Please, from the entries below, transcribe exactly the lines that begin at the line with "10 Colours to match your" and end at the line with "Massachusetts Workforce Training", without the pictures.

RECORDED DATA:
****************************************

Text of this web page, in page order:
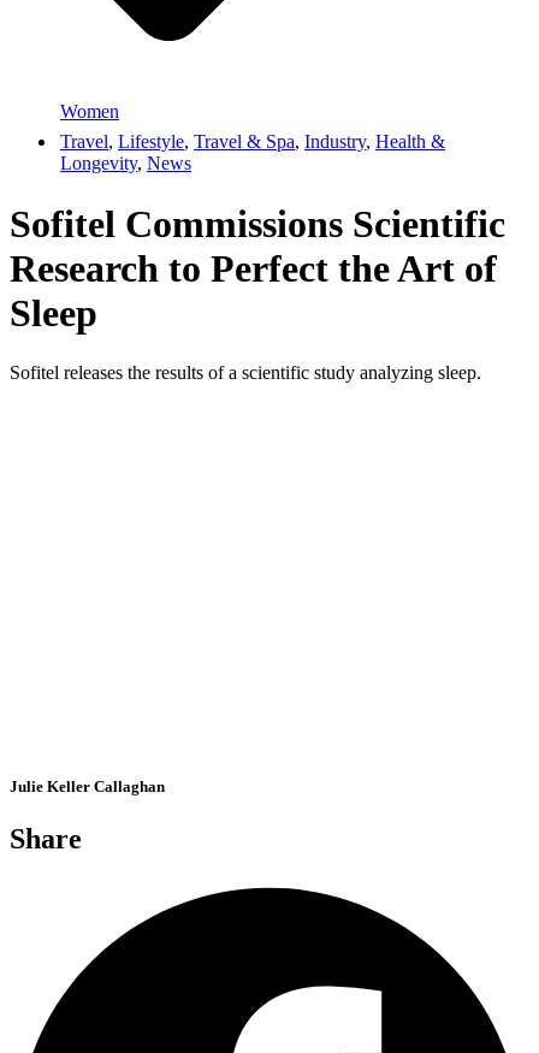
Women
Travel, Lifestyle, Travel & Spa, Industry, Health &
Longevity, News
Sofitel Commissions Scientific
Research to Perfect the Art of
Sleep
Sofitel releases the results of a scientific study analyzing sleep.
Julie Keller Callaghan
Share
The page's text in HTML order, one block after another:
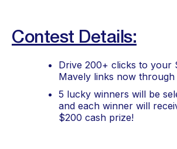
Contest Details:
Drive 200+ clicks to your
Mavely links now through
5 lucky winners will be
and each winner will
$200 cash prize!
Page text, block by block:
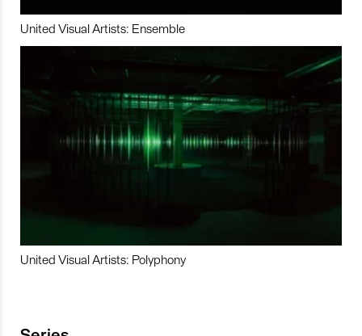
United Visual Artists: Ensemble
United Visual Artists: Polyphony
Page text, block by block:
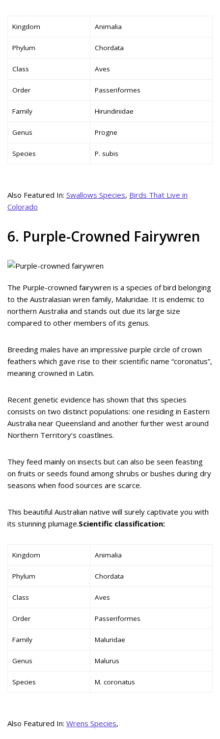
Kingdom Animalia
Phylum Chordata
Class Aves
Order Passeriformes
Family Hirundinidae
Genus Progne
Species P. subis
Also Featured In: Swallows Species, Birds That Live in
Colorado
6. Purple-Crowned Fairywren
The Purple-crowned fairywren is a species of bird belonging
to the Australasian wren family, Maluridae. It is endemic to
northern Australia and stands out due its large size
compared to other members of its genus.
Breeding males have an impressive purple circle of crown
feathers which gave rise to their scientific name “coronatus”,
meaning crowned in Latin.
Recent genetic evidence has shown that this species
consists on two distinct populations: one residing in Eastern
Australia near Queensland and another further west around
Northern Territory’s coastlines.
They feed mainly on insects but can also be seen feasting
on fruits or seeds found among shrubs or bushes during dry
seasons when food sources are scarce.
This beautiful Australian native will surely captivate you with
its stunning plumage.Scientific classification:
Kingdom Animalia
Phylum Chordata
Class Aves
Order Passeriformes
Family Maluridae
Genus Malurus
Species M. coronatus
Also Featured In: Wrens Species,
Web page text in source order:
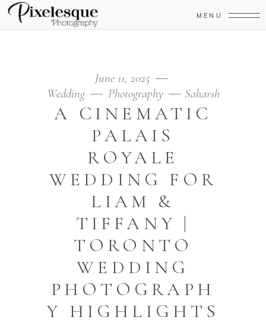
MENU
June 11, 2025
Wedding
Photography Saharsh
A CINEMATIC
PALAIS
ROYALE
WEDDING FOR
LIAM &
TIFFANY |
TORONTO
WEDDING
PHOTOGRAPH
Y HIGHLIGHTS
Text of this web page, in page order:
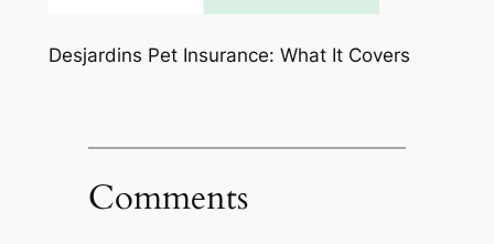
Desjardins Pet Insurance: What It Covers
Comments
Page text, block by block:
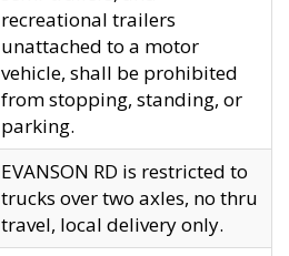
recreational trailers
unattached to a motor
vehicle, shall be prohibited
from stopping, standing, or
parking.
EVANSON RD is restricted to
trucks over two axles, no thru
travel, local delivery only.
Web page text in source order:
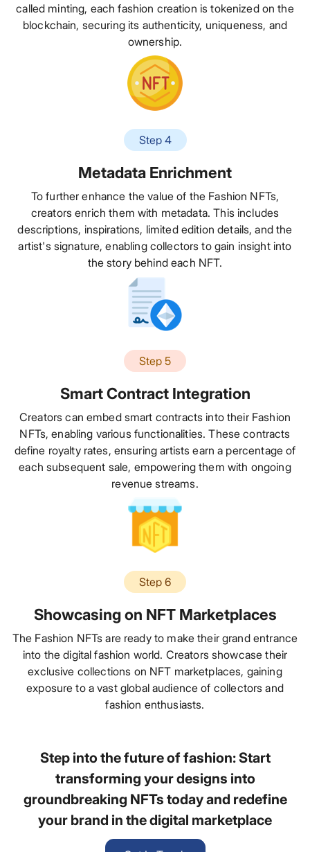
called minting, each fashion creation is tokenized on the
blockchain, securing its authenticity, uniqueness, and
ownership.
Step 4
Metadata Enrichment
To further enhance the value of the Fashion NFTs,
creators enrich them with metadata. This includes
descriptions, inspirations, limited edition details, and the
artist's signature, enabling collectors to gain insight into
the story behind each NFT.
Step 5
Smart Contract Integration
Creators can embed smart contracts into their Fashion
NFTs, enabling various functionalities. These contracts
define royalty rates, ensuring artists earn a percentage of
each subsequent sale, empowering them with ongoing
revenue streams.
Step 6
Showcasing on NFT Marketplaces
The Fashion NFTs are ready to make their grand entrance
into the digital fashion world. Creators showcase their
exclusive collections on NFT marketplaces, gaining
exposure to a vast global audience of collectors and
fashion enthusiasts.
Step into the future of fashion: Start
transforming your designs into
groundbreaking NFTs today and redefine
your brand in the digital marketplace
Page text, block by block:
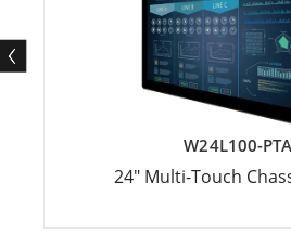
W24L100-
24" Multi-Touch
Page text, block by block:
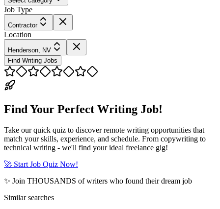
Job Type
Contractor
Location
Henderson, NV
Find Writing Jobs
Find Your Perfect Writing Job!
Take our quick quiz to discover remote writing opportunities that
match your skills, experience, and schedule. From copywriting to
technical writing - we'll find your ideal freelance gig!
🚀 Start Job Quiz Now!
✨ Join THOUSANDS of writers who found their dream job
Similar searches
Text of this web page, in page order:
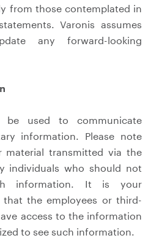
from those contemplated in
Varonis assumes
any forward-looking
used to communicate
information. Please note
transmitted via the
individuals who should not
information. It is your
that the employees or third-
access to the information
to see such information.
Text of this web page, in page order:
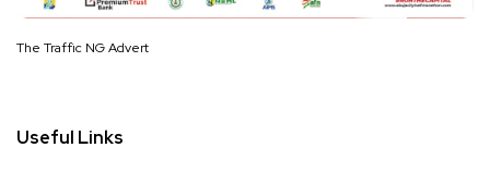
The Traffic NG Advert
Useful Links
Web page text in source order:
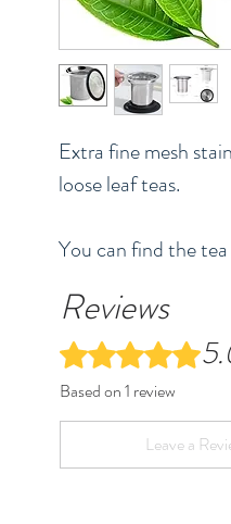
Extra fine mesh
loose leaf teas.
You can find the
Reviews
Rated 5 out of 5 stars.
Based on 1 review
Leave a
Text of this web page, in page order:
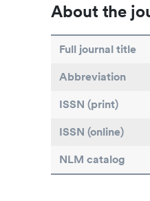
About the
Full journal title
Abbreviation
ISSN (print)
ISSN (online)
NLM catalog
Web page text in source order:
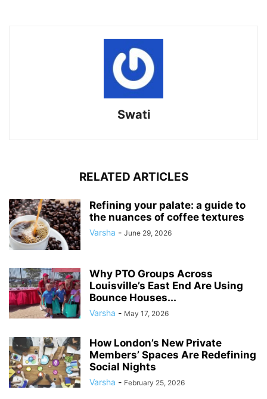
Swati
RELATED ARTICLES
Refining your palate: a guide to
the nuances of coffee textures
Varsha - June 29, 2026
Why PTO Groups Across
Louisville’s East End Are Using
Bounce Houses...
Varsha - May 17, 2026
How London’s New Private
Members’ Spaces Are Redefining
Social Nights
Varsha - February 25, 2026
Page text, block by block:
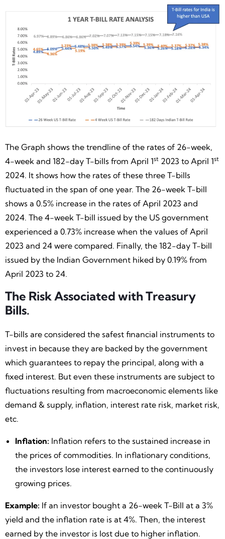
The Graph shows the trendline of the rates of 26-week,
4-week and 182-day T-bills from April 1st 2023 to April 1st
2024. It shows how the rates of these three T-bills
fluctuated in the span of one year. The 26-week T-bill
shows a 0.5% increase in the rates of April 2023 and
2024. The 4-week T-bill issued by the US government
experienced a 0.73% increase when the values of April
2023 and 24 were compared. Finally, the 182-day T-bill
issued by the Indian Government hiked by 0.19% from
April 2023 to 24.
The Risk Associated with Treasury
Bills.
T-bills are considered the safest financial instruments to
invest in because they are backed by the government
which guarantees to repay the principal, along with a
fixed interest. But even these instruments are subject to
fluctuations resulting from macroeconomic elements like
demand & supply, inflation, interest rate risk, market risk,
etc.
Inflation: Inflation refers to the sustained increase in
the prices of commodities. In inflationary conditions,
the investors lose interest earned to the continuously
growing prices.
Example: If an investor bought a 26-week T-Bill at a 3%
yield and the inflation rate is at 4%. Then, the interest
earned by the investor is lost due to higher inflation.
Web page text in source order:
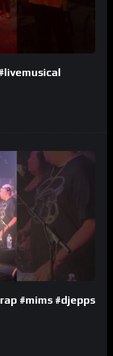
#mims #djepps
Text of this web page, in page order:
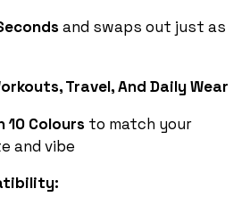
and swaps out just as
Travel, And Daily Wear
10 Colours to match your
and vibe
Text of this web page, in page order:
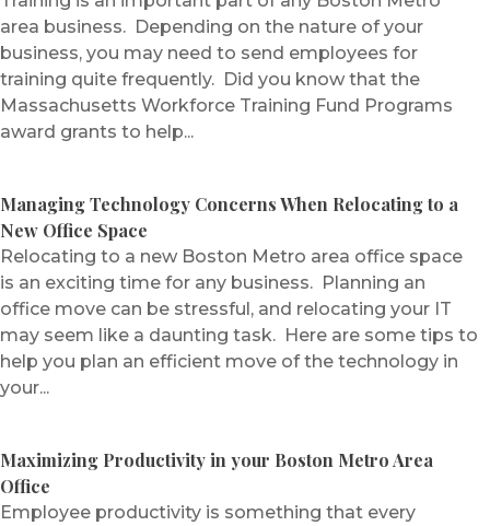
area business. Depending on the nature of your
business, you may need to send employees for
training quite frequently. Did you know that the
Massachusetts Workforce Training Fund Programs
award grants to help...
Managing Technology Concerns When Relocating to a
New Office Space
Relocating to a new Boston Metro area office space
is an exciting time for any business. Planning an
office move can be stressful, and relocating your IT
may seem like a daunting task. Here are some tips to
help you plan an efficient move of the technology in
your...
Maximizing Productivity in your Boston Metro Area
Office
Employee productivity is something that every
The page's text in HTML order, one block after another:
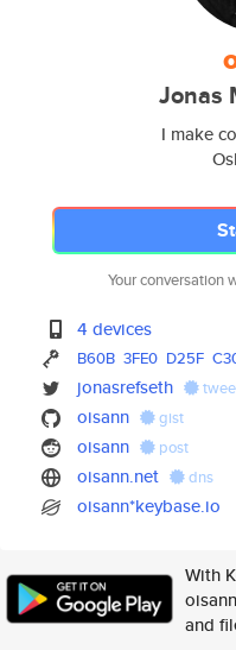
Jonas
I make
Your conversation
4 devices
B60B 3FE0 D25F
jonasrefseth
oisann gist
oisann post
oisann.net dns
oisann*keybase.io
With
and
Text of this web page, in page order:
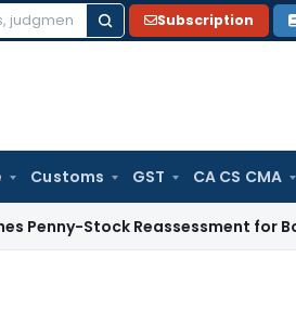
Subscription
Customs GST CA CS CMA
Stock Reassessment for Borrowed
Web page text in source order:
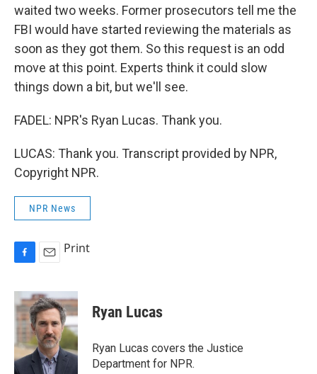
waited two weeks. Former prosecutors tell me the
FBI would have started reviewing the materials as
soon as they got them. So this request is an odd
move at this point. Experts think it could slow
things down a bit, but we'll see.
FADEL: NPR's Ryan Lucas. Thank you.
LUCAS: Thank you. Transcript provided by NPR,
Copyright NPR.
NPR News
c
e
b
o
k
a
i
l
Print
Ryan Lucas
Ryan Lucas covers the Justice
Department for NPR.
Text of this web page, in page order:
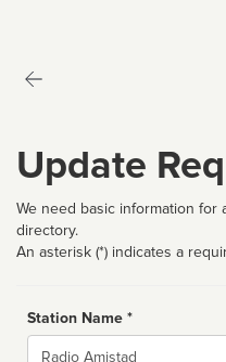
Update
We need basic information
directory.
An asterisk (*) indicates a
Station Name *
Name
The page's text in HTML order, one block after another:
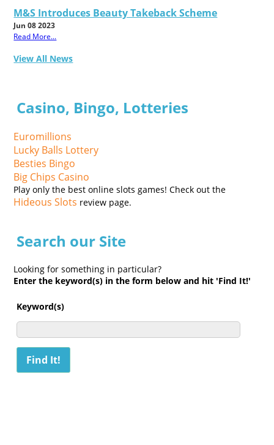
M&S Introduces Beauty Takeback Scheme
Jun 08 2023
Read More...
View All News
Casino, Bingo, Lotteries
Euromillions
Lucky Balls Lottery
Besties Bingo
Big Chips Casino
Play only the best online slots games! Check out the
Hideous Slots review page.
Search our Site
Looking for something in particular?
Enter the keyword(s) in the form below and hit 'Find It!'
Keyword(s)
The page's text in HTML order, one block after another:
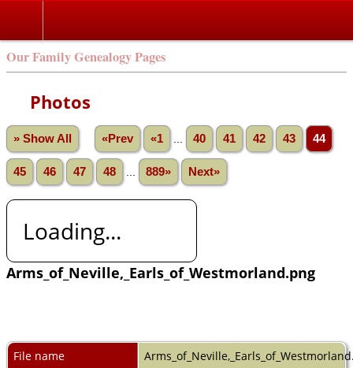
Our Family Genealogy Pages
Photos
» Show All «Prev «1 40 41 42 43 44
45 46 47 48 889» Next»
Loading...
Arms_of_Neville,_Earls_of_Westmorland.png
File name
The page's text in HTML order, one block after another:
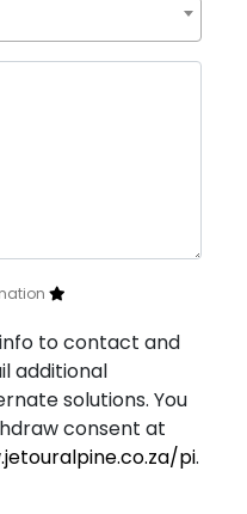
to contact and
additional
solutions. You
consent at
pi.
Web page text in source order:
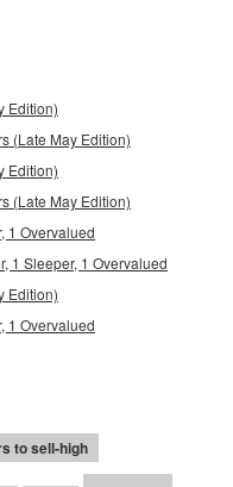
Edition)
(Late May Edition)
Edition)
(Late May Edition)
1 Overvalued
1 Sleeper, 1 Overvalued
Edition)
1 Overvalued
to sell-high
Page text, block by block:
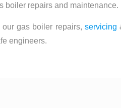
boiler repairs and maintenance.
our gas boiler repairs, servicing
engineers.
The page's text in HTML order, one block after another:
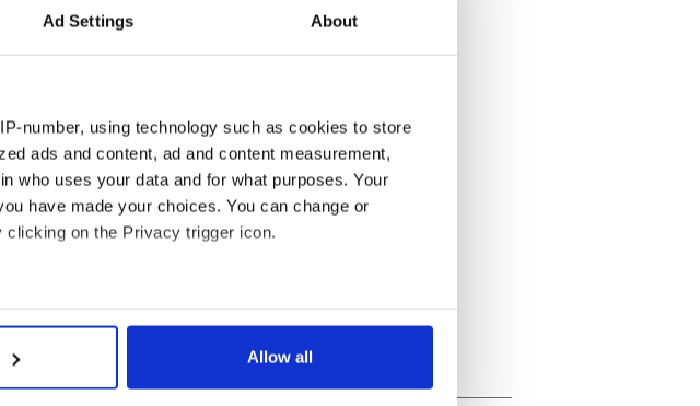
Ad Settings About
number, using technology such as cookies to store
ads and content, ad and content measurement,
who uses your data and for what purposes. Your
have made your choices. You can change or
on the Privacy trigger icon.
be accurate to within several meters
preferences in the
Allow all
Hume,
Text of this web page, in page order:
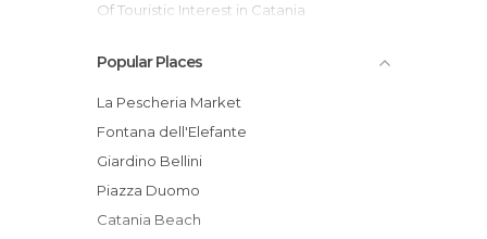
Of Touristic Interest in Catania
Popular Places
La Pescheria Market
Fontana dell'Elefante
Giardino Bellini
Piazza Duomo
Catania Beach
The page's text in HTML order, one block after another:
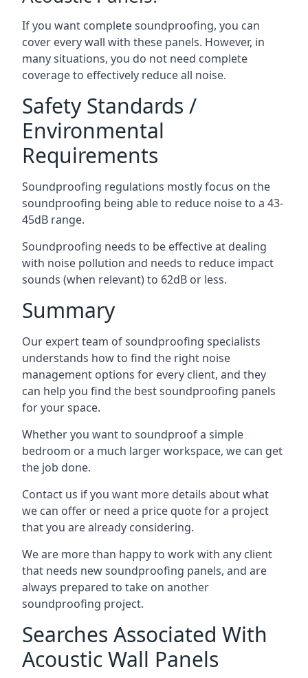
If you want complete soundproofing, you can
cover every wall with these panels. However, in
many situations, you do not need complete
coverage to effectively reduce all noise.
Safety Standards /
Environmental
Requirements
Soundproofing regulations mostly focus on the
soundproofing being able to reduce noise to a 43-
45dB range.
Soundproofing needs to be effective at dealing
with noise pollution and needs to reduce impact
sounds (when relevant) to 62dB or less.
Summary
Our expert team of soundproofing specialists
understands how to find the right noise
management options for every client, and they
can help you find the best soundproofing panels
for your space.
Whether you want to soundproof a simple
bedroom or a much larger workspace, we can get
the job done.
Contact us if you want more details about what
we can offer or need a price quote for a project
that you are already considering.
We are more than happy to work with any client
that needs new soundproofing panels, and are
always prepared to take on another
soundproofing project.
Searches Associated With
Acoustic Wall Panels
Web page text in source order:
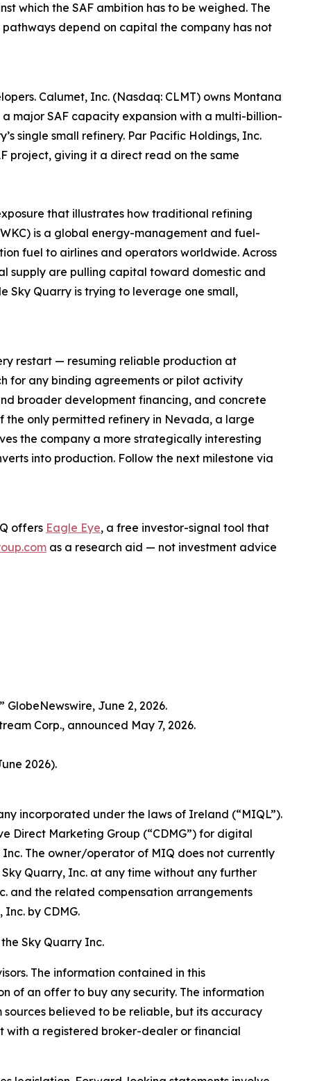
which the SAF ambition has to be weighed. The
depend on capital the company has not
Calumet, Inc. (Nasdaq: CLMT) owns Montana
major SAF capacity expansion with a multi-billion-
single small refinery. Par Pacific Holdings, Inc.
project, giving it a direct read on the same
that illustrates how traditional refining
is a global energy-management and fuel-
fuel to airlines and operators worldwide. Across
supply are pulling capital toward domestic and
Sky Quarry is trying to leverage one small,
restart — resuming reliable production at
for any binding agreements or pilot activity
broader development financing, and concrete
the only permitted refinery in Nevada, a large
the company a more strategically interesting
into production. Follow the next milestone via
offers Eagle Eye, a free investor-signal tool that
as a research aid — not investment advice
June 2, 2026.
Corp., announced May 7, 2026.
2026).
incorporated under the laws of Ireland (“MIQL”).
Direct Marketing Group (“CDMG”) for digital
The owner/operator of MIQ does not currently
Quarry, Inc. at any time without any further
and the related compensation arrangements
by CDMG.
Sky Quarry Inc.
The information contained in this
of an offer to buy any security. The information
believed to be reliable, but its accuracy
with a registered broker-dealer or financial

****************************************

RESULT OF THIS TASK:
10 Colours to match your
and vibe
Text of this web page, in page order:
area business. Depending on the nature of your
business, you may need to send employees for
training quite frequently. Did you know that the
Massachusetts Workforce Training Fund Programs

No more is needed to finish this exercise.